Старуха глубоко вздохнула и еще раз перекрестилась.
— Грехи, грехи!
Она встала с лавки, надела полушубок, накинула на голову платок и увязала его концы за спиной, вынула из печурки сушившиеся там рукавицы.
— Пойти по хозяйству распорядиться. Да и место опростать. Видать, разговор с Михайлой промеж четырех глаз вести хочешь.
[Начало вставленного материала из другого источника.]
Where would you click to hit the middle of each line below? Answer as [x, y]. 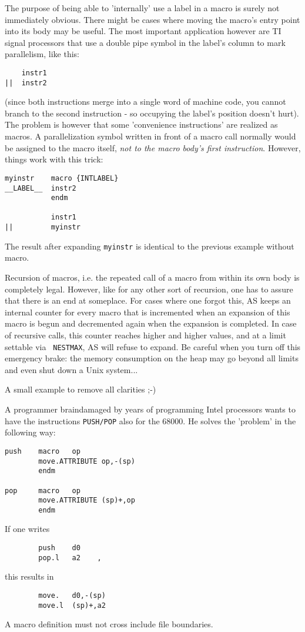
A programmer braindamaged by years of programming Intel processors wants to [150, 409]
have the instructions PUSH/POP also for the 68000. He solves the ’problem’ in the [150, 420]
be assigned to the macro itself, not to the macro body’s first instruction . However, [153, 147]
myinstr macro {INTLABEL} [62, 178]
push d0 [59, 548]
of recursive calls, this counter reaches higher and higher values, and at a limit [145, 335]
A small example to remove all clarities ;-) [81, 389]
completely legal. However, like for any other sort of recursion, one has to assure [149, 289]
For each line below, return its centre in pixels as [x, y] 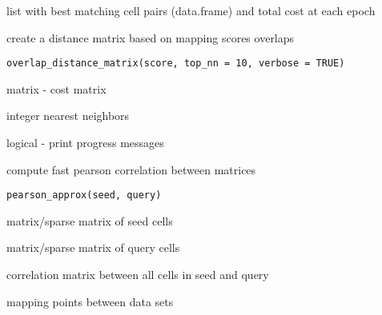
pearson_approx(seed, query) [84, 195]
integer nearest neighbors [68, 116]
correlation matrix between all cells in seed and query [138, 275]
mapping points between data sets [90, 301]
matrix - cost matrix [56, 88]
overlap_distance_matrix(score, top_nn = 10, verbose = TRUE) [176, 64]
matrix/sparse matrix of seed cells [90, 220]
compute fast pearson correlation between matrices [131, 169]
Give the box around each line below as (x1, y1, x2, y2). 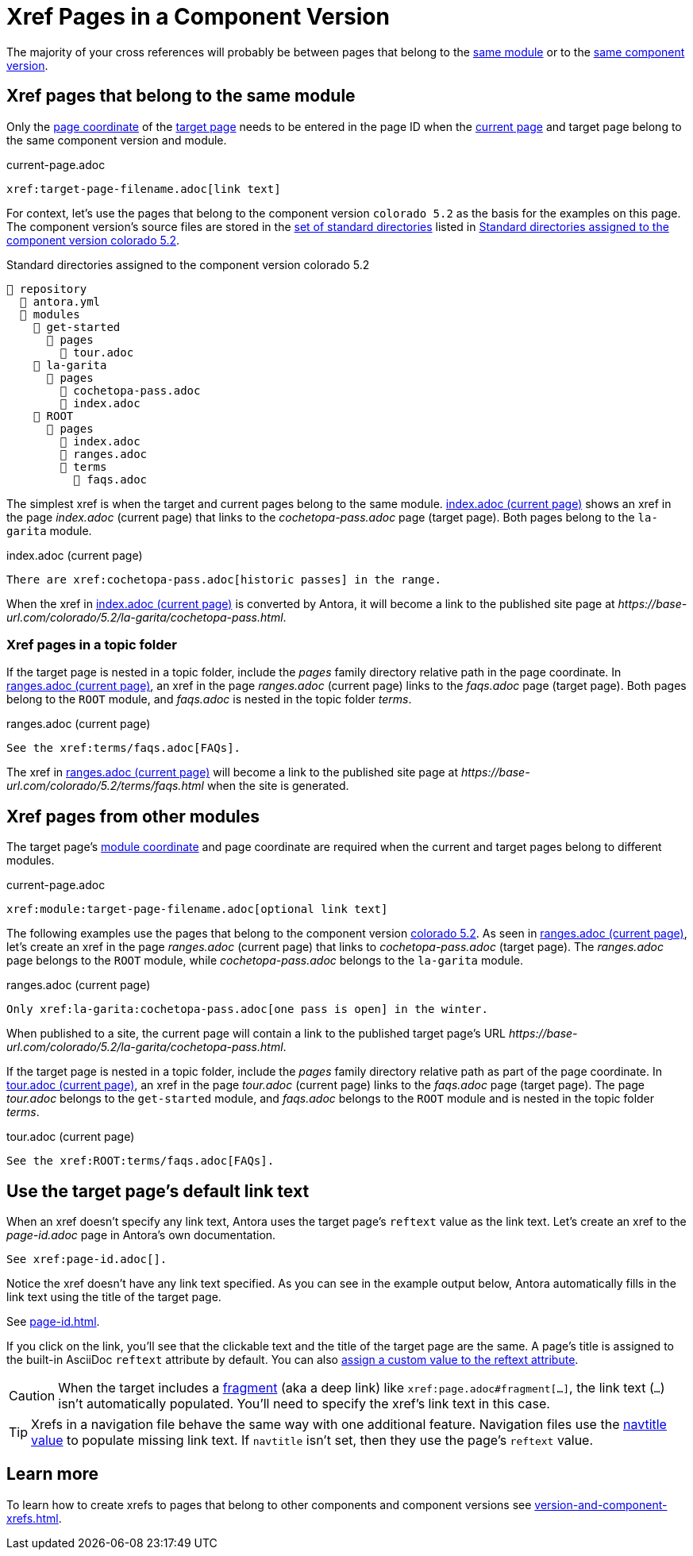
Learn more (6, 1464, 99, 1485)
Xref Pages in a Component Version (6, 3, 390, 30)
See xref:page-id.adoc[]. (6, 1253, 167, 1266)
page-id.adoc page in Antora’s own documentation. (6, 1228, 276, 1242)
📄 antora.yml (19, 295, 101, 308)
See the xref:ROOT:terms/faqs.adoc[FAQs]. (6, 1154, 275, 1168)
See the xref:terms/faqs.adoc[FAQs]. (6, 741, 241, 755)
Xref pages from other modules (6, 806, 260, 826)

— Непростая у нас Елена Дмитриевна, — сказал, усмехаясь, Михайло, когда старуха вышла за дверь. — Знахарка. И травы как понимает. Другие одну-две травы всего знают. А бабка-то…
И Михайло указал на стену, увешанную связками тысячелистника, чернобыльника, горького трилистника, многомлечника, мать-и-мачехи, булдырьяна[79].
— Иного травой лечит, а другому слово просто скажет — легчает. И не то, что заговор нашепчет. Нет. Просто поговорит, тот за ум и возьмется.
— Видит, видит, — пробормотал Каргопольский. — Иное не так трудно увидеть. Ну вот, Михайло Ломоносов, давай-ка потолкуем. Слыхал, значит, я про тебя. Рассказывали. Да и ты, верно, про меня слыхал?
— Да.
— Вот и прийти бы тебе ко мне.
— Собирался да все думал: как примете?
— Уж принял бы. Значит, ты у дьякона книгу Альваруса хотел добыть?
— Да.
— И что?
— Не дал дьякон. Полтина у меня всего денег. А ему мало. Ну, и стал он проповедь читать: крестьянский сын, в науки вступать тебе не должно, смирись.
— Ты и осерчал?
— Как не осерчать.
— На сердитых воду возят. Сердиться можно, только по злобе дела оставлять не надо.
Каргопольский глубоко вздохнул.
— И в обиде утешения не ищи.
Он встал из-за стола и пошел в угол, где на сундуке лежали книги. Взяв небольшую, но довольно толстую книгу в желтом кожаном переплете, он, подойдя к столу, отдал ее Ломоносову.